M: Seriously, you know those bitches know how to party.
A: They are going to be doing keg stands in those hats.
M: I'm pretty sure Beatrice's doubles as a bottle opener or beer bong of some sort. Eugenie will CUT YOU, however.
A: You do NOT want to get between that girl and her Jager, trust me. Bee can open a sixpack of long necks with that hat.
M: I think they would be really fun. I bet they have all the good gossip, too.

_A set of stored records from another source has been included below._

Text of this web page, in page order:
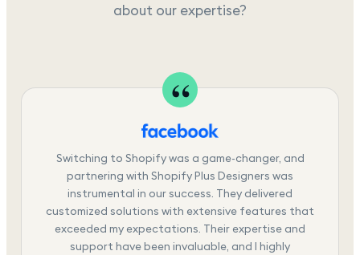
about our expertise?
Switching to Shopify was a game-changer, and
partnering with Shopify Plus Designers was
instrumental in our success. They delivered
customized solutions with extensive features that
exceeded my expectations. Their expertise and
support have been invaluable, and I highly
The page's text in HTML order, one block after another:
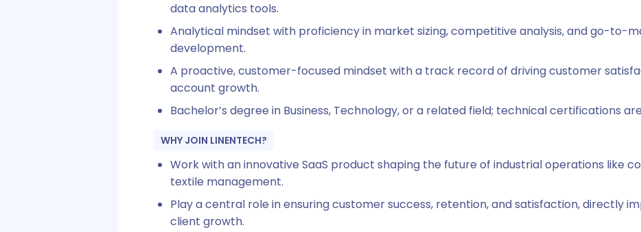
data analytics tools.
Analytical mindset with proficiency in market sizing, competitive analysis, and go-to-
development.
A proactive, customer-focused mindset with a track record of driving customer
account growth.
Bachelor’s degree in Business, Technology, or a related field; technical certifications
WHY JOIN LINENTECH?
Work with an innovative SaaS product shaping the future of industrial operations like
textile management.
Play a central role in ensuring customer success, retention, and satisfaction, directly
client growth.
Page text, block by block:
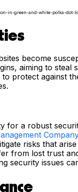
in-green-and-white-polka-
become
aiming to steal
protect against
for a robust
risks that
from lost trust
security issues

Also, I think Philip Treacy is going through his Vulva Period.
A: You are killing me.
M: I'm just saying:
A: Wow, yeah, there definitely seems to be a... theme there.
M: What is he, a freshman Fine Arts major?
A: Yes, one who just discovered Georgia O'Keefe.
M: He just really likes flowers, OKAY?
M: Hmmmm...
I think we are on to something.
A: Goodness.
M: Sigh. Now I'm all sad that I'm not in any sort of Royal Family. Tell me, how is that fair?
A: I KNOW. I want to get invited to the kind of weddings that require vulva hats and the Beckhams.
M: Me too! And just one tiara. One! And maybe a lady in waiting.
A: Well, and I want to ride in a carriage with Prince Harry. I DON'T THINK IT'S TOO MUCH TO ASK.
M: Really, you're being quite reasonable.
A: So are you. I think we'd make great royalty.
M: I would say "Duh", but that's not ladylike.